- Work required
Skip all pictures; return exactly the lines from the one containing "from flask import Flask [25, 122, 112, 131]" through the end of the data.
**** Task data
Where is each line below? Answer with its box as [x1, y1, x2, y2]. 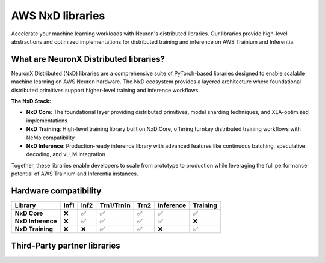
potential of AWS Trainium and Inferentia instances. [11, 170, 138, 177]
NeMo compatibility [26, 134, 75, 141]
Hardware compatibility [11, 186, 102, 196]
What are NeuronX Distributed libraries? [11, 54, 166, 64]
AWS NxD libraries [11, 9, 105, 22]
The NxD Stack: [11, 98, 51, 105]
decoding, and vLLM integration [26, 151, 105, 158]
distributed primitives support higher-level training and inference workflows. [11, 86, 200, 94]
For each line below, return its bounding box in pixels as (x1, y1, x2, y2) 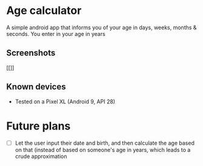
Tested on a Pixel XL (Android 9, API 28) (15, 98, 116, 105)
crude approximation (15, 153, 67, 160)
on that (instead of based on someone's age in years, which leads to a (15, 146, 191, 153)
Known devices (6, 81, 66, 92)
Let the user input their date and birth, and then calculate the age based (15, 139, 195, 147)
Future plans (6, 119, 71, 133)
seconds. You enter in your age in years (6, 30, 106, 37)
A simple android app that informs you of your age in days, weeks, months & (6, 24, 197, 31)
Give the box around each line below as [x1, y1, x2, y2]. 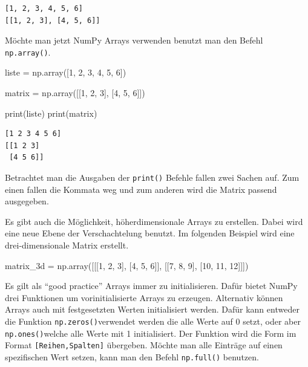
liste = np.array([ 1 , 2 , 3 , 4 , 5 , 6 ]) [5, 66, 126, 79]
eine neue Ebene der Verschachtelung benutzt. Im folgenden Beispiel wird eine [5, 227, 295, 239]
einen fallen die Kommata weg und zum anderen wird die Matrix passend [5, 183, 277, 195]
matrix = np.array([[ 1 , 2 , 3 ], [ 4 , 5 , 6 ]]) [5, 86, 145, 99]
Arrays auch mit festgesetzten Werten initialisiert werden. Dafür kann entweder [5, 303, 300, 316]
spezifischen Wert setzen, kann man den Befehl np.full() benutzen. [5, 350, 259, 363]
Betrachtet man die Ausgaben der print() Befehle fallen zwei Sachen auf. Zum [5, 171, 300, 183]
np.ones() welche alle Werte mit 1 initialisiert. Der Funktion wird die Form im [5, 326, 297, 339]
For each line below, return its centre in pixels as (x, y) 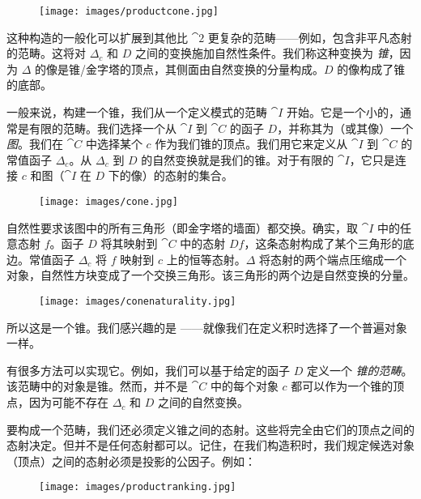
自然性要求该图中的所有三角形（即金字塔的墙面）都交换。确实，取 (182, 227)
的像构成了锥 (371, 68)
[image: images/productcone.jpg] (129, 11)
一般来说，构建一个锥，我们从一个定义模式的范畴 (137, 112)
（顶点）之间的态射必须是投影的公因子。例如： (131, 461)
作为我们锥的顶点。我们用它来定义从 (251, 144)
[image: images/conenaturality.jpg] (138, 302)
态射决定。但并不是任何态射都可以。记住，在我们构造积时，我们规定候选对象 (210, 445)
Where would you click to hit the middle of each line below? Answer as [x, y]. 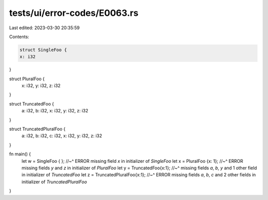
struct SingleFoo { [43, 50]
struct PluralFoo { [27, 79]
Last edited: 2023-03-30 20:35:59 [44, 28]
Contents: [19, 37]
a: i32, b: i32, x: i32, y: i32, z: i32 [55, 111]
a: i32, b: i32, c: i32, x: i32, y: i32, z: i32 [62, 136]
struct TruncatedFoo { [32, 103]
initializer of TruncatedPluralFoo [54, 182]
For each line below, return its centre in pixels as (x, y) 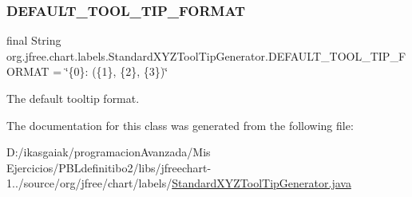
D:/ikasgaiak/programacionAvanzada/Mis (109, 152)
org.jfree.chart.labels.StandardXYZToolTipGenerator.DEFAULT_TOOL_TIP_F (206, 55)
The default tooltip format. (73, 98)
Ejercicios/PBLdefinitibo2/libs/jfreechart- (109, 167)
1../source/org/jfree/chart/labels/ (89, 183)
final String (34, 40)
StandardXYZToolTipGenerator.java (261, 183)
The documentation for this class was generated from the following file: (180, 125)
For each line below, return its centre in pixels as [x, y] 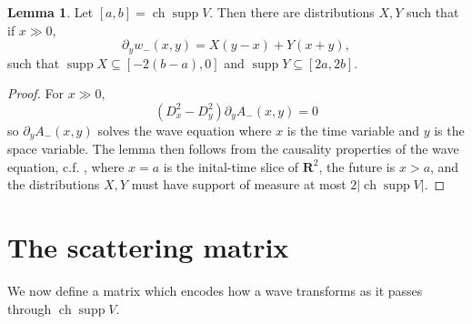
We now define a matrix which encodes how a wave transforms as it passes [215, 291]
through [30, 308]
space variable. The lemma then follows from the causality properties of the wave [233, 149]
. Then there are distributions [292, 12]
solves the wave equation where [185, 130]
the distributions [54, 184]
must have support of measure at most [239, 184]
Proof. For [36, 93]
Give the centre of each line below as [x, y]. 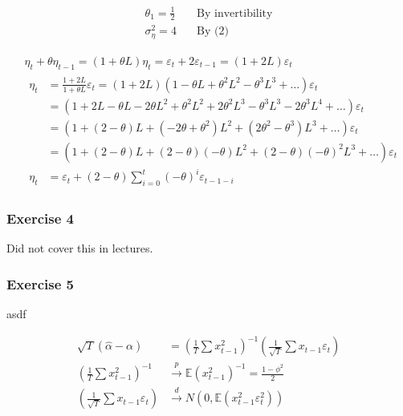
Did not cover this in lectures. [80, 248]
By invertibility [235, 13]
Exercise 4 [40, 218]
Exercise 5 [40, 283]
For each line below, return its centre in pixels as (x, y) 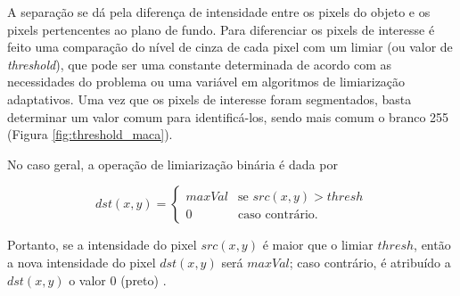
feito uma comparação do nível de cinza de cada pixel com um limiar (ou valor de (230, 47)
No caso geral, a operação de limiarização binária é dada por (172, 164)
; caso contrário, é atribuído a (370, 262)
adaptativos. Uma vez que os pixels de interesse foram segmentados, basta (209, 99)
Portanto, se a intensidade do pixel (102, 245)
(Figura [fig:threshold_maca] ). (90, 134)
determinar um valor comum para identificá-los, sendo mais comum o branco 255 (228, 116)
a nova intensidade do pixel (82, 262)
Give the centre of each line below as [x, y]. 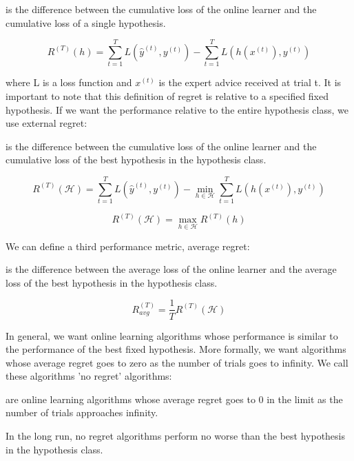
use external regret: [46, 123]
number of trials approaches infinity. [82, 412]
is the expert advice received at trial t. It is [250, 82]
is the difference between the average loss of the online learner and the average [171, 269]
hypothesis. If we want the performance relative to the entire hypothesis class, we [177, 109]
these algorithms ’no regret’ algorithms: [89, 376]
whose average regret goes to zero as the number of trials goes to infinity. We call [177, 362]
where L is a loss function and [69, 82]
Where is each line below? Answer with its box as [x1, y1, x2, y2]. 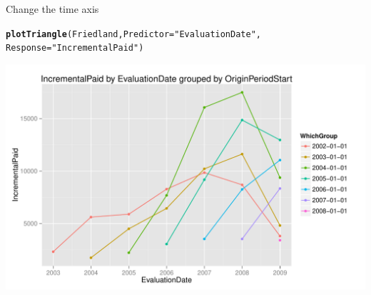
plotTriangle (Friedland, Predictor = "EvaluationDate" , [6, 29, 261, 39]
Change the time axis [6, 1, 99, 16]
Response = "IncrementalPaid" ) [6, 43, 144, 54]
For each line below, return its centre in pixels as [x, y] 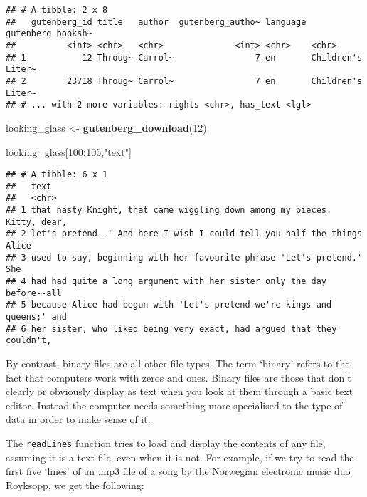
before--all [34, 293]
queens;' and [36, 316]
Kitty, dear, [36, 222]
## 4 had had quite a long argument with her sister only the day [166, 281]
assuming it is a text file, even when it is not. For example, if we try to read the [180, 457]
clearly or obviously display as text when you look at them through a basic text [180, 391]
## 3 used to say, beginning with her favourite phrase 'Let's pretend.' [184, 257]
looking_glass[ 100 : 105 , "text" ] [69, 151]
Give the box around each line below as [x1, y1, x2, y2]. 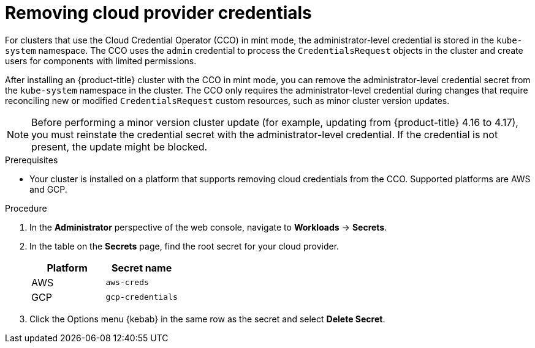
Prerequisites [5, 154, 58, 165]
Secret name [112, 261, 172, 274]
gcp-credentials [105, 292, 178, 302]
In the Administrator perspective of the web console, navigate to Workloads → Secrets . [29, 221, 387, 232]
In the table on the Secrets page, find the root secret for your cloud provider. [29, 240, 340, 251]
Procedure [5, 202, 47, 213]
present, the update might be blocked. [31, 140, 208, 153]
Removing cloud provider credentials [5, 2, 312, 23]
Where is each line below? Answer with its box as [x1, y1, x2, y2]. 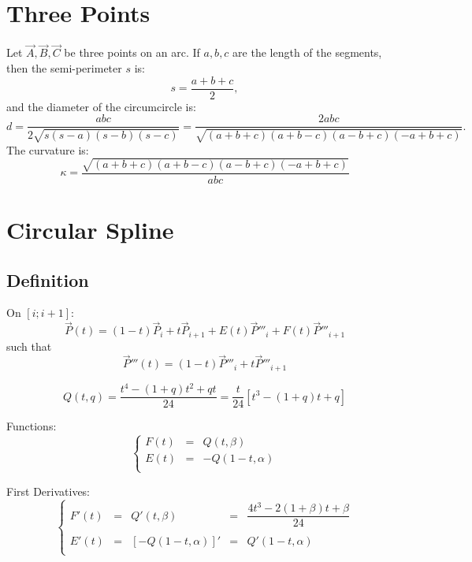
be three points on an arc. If [64, 44, 200, 61]
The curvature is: [6, 141, 89, 158]
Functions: [6, 418, 57, 434]
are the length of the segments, [232, 44, 382, 61]
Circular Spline [6, 214, 174, 245]
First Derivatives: [6, 482, 91, 499]
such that [6, 337, 52, 354]
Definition [6, 267, 89, 292]
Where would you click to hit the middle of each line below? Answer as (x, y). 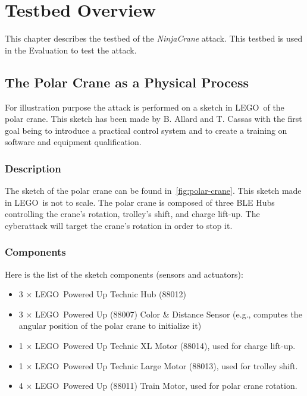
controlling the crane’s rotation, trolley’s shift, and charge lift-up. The (132, 214)
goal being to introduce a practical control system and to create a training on (146, 130)
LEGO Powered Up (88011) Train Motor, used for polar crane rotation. (166, 386)
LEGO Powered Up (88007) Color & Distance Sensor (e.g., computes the (169, 314)
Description (33, 168)
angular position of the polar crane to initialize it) (110, 326)
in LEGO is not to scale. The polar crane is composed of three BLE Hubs (140, 202)
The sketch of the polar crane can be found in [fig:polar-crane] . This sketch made (153, 191)
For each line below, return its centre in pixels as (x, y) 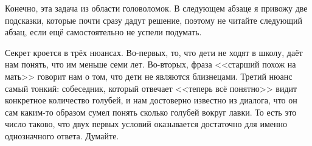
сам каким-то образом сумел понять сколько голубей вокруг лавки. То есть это (151, 112)
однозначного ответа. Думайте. (62, 135)
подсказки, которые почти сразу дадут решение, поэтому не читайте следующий (154, 20)
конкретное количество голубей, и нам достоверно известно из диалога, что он (151, 100)
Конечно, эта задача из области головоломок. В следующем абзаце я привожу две (156, 8)
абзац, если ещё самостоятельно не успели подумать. (103, 32)
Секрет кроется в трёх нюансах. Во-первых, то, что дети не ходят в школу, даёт (154, 52)
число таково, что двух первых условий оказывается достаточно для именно (146, 124)
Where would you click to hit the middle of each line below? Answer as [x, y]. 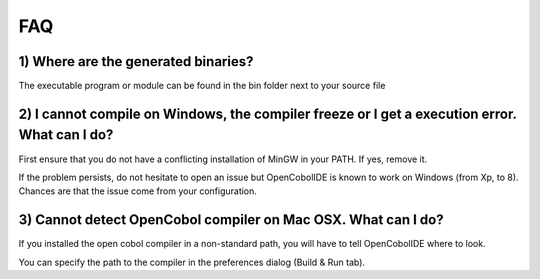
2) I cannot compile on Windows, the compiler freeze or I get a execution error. [267, 113]
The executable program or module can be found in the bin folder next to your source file [202, 86]
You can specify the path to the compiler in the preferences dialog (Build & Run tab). [191, 262]
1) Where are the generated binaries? [136, 61]
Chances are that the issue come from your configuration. [137, 191]
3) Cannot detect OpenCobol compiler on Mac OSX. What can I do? [231, 220]
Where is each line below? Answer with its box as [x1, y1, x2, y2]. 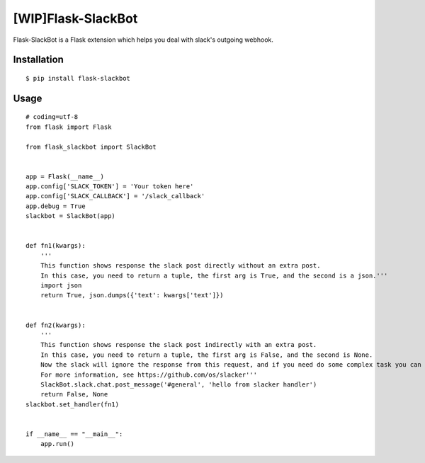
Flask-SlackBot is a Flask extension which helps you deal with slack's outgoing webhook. [13, 35, 274, 44]
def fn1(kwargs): [25, 241, 86, 250]
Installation [13, 54, 64, 66]
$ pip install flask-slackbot [25, 74, 131, 82]
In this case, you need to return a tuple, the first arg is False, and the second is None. [40, 350, 373, 359]
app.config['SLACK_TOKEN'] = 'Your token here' [25, 183, 194, 190]
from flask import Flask [25, 122, 112, 131]
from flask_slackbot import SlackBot [25, 142, 157, 151]
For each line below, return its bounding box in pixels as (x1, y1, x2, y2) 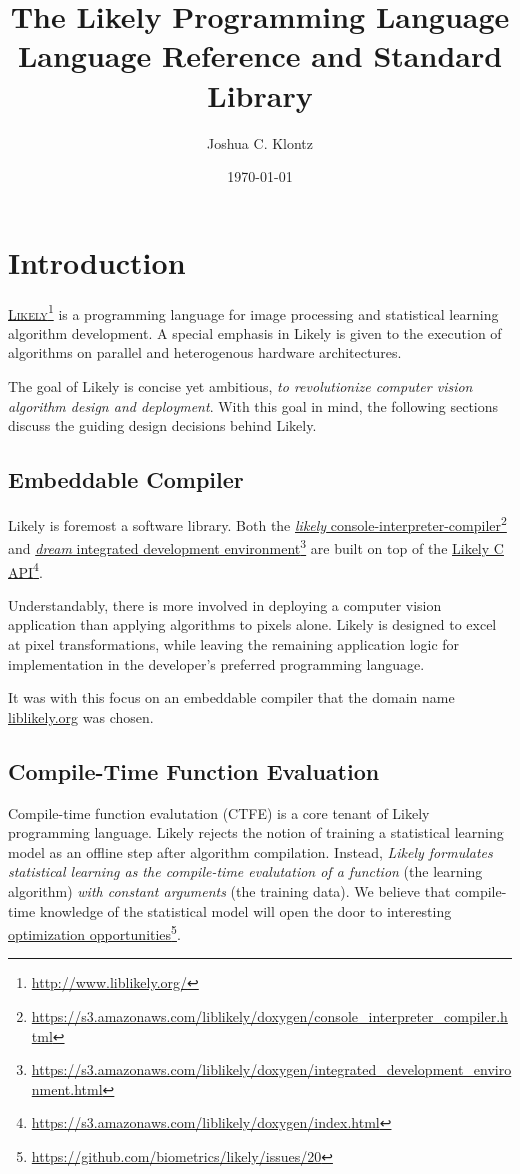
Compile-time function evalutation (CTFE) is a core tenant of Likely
********
- Solution for this exercise
from flask import Flask [25, 122, 112, 131]
from flask_slackbot import SlackBot [25, 142, 157, 151]
For each line below, return its bounding box in pixels as (x1, y1, x2, y2) 
Compile-time function evalutation (CTFE) is a core tenant of Likely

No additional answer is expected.